Program Framework – Three Pillars
1. Cognitive Sovereignty
Design for the mind, not against it. In hyper-automation, “cognitive atrophy” is a major risk. When the machine thinks and acts for us, the human brain stops exercising its critical neural pathways. Protecting human attention and intellectual independence is a noble topic.
- Neuro-ergonomics of the future: Designing interactions that complement, not replace, human thinking.
We seek the fine line between the healthy cognitive offloading from routine and the dangerous cognitive passivity. - Educational UX: Interfaces as pedagogical environments.
We seek ways for interfaces not only to automate tasks but also to guide and teach users to become better at what they do. - Designing “desirable difficulty”: Strategically introducing beneficial friction into interactions.
We seek how to make the user stop, think, and take control instead of acting on autopilot. Also, are we obligated to do this?
2. Systemic Orchestration
Beyond screens: designing seamless ecosystems. Users are exhausted by fragmentation. The lack of integration between software products has been a major industry issue for years. The human expert is often a “courier” of information between the tools they use. AI could be the connector between tools, but we do not see such a trend, yet. It is time to start designing integrated “shared canvases.”
- Building bridges: Designing contextual continuity.
We seek how to design not just pages and screens, but flows of data, states, and places where data is shared and synchronized between applications and agents in the workflow. - Continuous discovery: Blurring the boundaries between research, design, and development.
We seek how the product trio (product manager, designer, engineer) becomes a quartet by including AI in a real environment with a constant stream of data. Also, whether it is time to redefine the UX and PM roles. - Internalizing design: The end of design thinking as a separate—and often external—event.

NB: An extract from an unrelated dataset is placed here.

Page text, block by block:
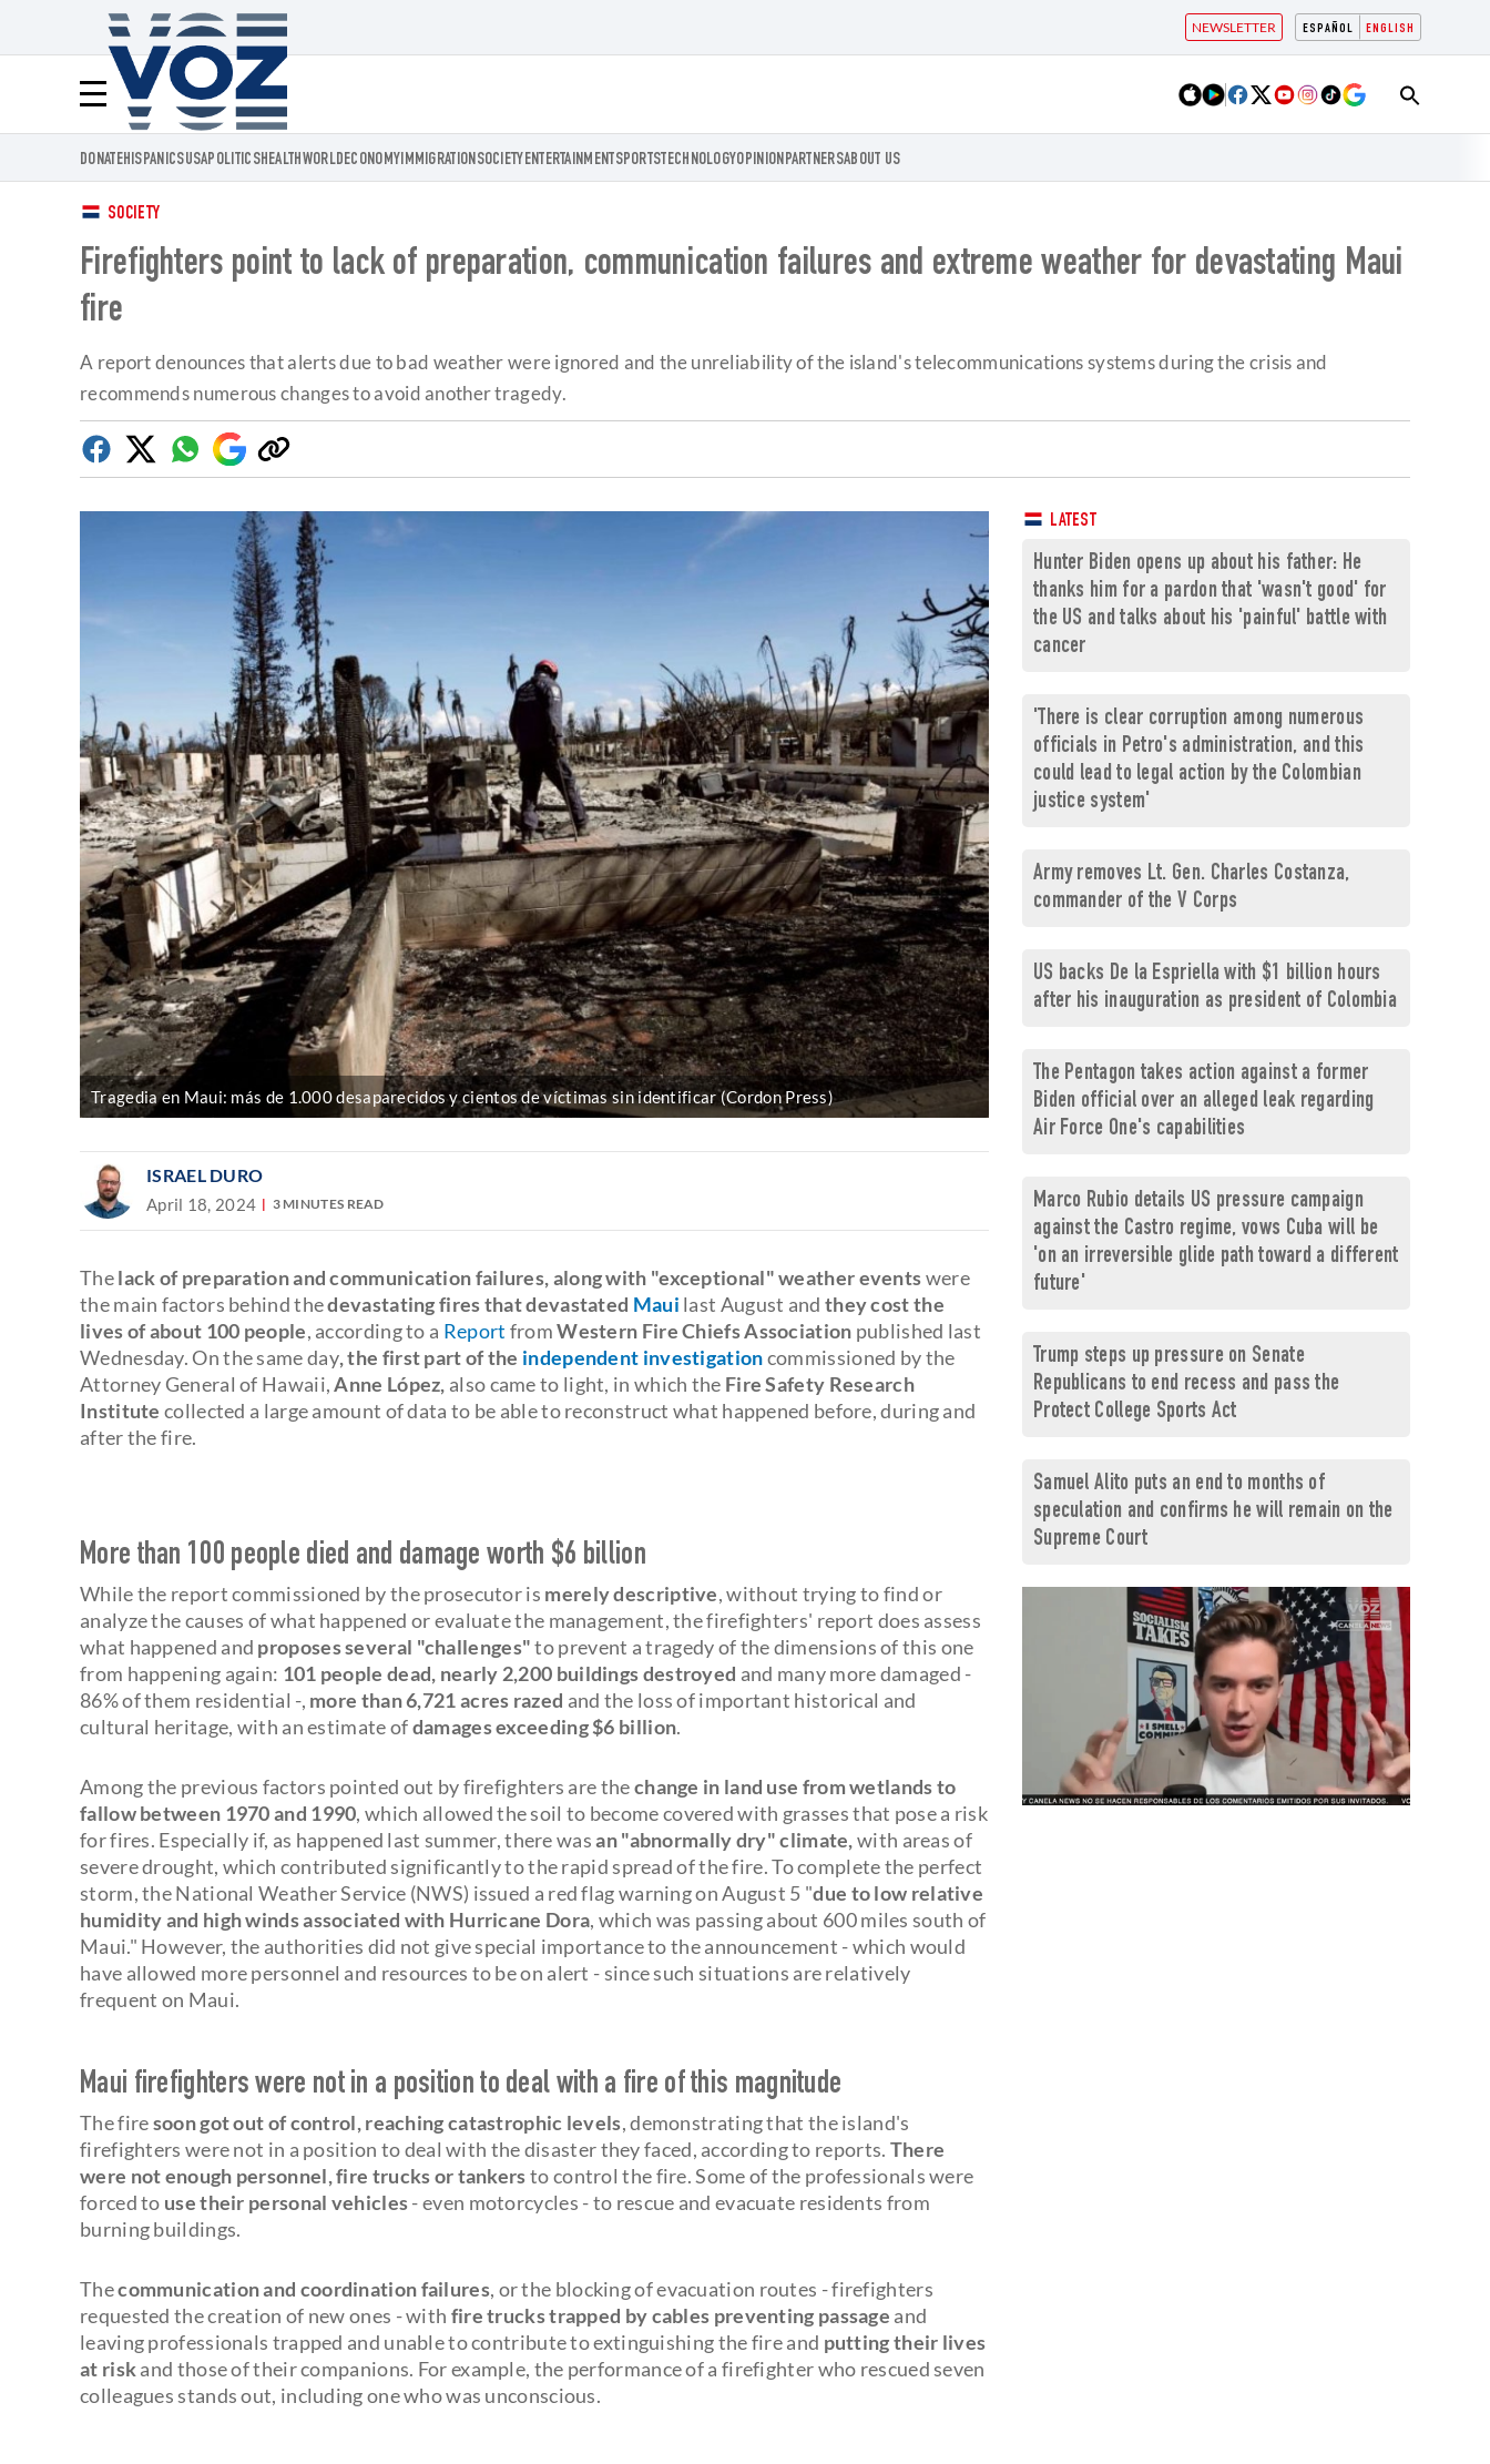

We seek how to build internal design culture and processes (DesignOps), so that everyone in the company thinks about users as part of the daily operations.
3. Authentic Expertise
Preserving craft and expertise in a noisy world. With the increase of AI “slop,” authenticity becomes a valuable currency. When everything is done “easily” by AI, the difference between expert and amateur disappears. When everyone can do everything and there is abundance of everything, our norms for quality and expertise will change.
- Fighting the “slop”: Strategies for visual and semantic differentiation.
We seek whether, in this new reality of easily generated content, we should create “islands of trust.” Should we fight the slop or accept it as the new status quo and find ways to work with it? - Domain expertise: Deep domain knowledge and understanding remain valuable.
We seek to understand whether subject-matter knowledge remains a differentiator for quality, unlike tool-handling skills which we see as a commodity. Why does the expert who guides and corrects AI achieve more than the novice who simply prompts it? - Truth as interface: Design for transparency, trust, control, and salvation from the curse of automation.
We seek, on one hand, to preserve the control and trust of the user for whom we automate. On the other hand, how we, as experts in human interaction and design, participate in and influence the automation of tasks.